Title: ln(e^(z^n)) = different??? Post by: M Benesi on October 11, 2012, 08:10:16 AM It's either because ln is multivalued, or it's a problem with the ln or exponential function in ChaosPro, but I get Mini-Mandelbrots all around the main one when I do that. In addition, it has almost burning ship type "scaffolding" around it. Anyways... here are a couple images. I better try it in another program, ehh?
(https://lh5.googleusercontent.com/-BalbZLmeSE8/UHZh2Pg6-UI/AAAAAAAABvE/HyIUiGoJ0Eg/s288/main%2520thing.jpg)(https://lh5.googleusercontent.com/-zks7U4hLPKQ/UHZh3v4YTdI/AAAAAAAABvE/UD3k4iP9aMA/s288/zoom%2520out%25204.jpg) (https://lh4.googleusercontent.com/-I5VKTLLeg18/UHZh3XlQ44I/AAAAAAAABvE/g-P3KlkRIOQ/s288/zoom%2520out%25203.jpg) (https://lh5.googleusercontent.com/-4V0A7f7OQuI/UHZh3PdiQwI/AAAAAAAABvE/X0gNtSp4SO4/s288/zoom%2520out%25202.jpg) (https://lh5.googleusercontent.com/-JZCwpf-BGp0/UHZh2HqaAFI/AAAAAAAABvE/QCij-Ip55a0/s288/weird%2520zoom%2520out.jpg)(https://lh5.googleusercontent.com/-ygNaT2soudA/UHZh2PgSZbI/AAAAAAAABvE/VPhpNnIcSLE/s288/weird%2520lightnin.jpg) And it has mini julias scattered around it (they don't have any mini-brots-- they are just julias): (https://lh6.googleusercontent.com/-7BCqmeFreV4/UHZjHIazNvI/AAAAAAAABvg/MCB5HFNurwU/s640/julia%2520outside%2520of%2520it.jpg) And stranger yet: doing ln(e^(z^n))^n, with n of 2 gives you the z^4, as expected, but in addition, you get tons of little mini z^2, which have mini z^4s around them.... wild stuff. hahahah.. that's hilarious.. a Julia with seed 0,0 has a fractal pattern of infinite circles! Title: Re: ln(e^(z^n)) = different??? Post by: lkmitch on October 11, 2012, 05:41:49 PM I think it's because of the branch cuts in the log function. If you reverse the order of log and exp, all the weirdness disappears (at least, in my Ultra Fractal formula). For more fun, also try sqrt(sqr(z^n))+c. The two attached images are from the same region in the Seahorse Valley of the Mandelbrot set, one with ln(exp(z^2))+c and the other with sqrt(sqr(z^2))+c.

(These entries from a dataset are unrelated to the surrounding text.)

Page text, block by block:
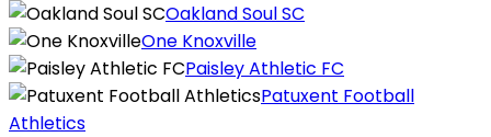
Oakland Soul SC
One Knoxville
Paisley Athletic FC
Patuxent Football
Athletics

Title: Re: ln(e^(z^n)) = different??? Post by: hobold on October 11, 2012, 07:14:01 PM In the complex numbers, the exponential function is not injective. That means you can find complex numbers u and v, with u != v but exp(u) == exp(v). The complex logarithm cannot reconstruct the information that was lost this way. Any of the branches of a complex logarithm function is in some sense "arbitrary" in that it picks just one of many candidates, none of which is really "the one right" choice.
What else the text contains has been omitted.